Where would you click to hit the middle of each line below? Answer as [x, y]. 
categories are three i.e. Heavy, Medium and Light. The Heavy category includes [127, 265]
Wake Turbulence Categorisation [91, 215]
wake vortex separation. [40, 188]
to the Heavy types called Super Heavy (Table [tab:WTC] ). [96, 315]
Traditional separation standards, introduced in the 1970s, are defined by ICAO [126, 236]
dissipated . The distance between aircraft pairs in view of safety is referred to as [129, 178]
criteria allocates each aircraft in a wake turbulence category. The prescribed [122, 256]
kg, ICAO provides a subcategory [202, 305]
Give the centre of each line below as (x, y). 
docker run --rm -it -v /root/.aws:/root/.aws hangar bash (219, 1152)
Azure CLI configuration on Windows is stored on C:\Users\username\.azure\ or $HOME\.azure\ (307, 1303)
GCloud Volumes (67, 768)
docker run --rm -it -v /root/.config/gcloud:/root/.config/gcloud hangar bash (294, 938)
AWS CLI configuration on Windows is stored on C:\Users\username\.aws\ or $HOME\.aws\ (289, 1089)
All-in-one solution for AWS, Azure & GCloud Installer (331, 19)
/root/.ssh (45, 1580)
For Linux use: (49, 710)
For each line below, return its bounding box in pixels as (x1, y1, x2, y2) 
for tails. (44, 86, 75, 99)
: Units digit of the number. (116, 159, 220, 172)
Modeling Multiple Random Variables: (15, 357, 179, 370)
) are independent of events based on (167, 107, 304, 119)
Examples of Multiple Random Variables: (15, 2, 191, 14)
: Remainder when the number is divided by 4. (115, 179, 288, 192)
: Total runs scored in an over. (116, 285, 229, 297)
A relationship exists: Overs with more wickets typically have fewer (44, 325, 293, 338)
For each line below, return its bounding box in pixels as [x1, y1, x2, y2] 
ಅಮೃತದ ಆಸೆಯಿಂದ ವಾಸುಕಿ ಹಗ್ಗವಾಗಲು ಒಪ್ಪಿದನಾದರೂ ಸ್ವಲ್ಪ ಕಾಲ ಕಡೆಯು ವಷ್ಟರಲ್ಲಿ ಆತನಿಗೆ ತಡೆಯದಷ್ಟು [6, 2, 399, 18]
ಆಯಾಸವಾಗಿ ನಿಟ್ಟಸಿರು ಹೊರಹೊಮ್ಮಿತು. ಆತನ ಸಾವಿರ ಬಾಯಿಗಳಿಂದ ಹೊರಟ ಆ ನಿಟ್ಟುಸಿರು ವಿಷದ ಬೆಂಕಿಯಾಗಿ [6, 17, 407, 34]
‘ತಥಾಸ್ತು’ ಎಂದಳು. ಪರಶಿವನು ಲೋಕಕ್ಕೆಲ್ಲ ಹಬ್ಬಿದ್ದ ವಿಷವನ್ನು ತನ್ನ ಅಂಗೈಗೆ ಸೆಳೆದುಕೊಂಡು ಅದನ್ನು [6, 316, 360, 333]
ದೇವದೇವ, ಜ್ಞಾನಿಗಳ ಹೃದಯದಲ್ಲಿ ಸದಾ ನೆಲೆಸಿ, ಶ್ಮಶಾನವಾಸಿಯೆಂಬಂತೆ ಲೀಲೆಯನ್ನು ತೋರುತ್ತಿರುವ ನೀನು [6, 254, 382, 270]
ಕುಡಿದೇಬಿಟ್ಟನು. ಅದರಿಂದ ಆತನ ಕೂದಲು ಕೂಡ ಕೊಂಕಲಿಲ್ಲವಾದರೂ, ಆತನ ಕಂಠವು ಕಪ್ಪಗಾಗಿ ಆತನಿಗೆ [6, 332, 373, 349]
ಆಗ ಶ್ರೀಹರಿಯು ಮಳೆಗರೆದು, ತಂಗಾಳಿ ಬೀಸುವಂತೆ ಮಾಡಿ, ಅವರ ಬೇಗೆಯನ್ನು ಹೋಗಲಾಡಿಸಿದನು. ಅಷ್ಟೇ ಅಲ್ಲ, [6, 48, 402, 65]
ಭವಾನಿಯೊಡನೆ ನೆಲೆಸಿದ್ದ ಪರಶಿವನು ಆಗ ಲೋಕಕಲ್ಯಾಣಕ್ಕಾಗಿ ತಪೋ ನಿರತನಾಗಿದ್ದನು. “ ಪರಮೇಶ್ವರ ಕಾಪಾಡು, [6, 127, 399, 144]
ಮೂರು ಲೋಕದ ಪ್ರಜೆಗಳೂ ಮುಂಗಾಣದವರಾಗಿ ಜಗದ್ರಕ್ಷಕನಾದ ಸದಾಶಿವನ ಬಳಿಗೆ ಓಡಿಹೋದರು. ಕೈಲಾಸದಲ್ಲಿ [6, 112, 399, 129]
****
**Problem:** Find the line with "Traditional separation standards, introduced" in the entries above. Retype it and each line after it, exactly, through the line with "docker run --rm -it -v /root/.config/gcloud:/root/.config/gcloud", and stop there.

**Finished exercise:**
Traditional separation standards, introduced in the 1970s, are defined by ICAO [126, 236]
dissipated . The distance between aircraft pairs in view of safety is referred to as [129, 178]
criteria allocates each aircraft in a wake turbulence category. The prescribed [122, 256]
kg, ICAO provides a subcategory [202, 305]
Give the centre of each line below as (x, y). 
docker run --rm -it -v /root/.aws:/root/.aws hangar bash (219, 1152)
Azure CLI configuration on Windows is stored on C:\Users\username\.azure\ or $HOME\.azure\ (307, 1303)
GCloud Volumes (67, 768)
docker run --rm -it -v /root/.config/gcloud:/root/.config/gcloud hangar bash (294, 938)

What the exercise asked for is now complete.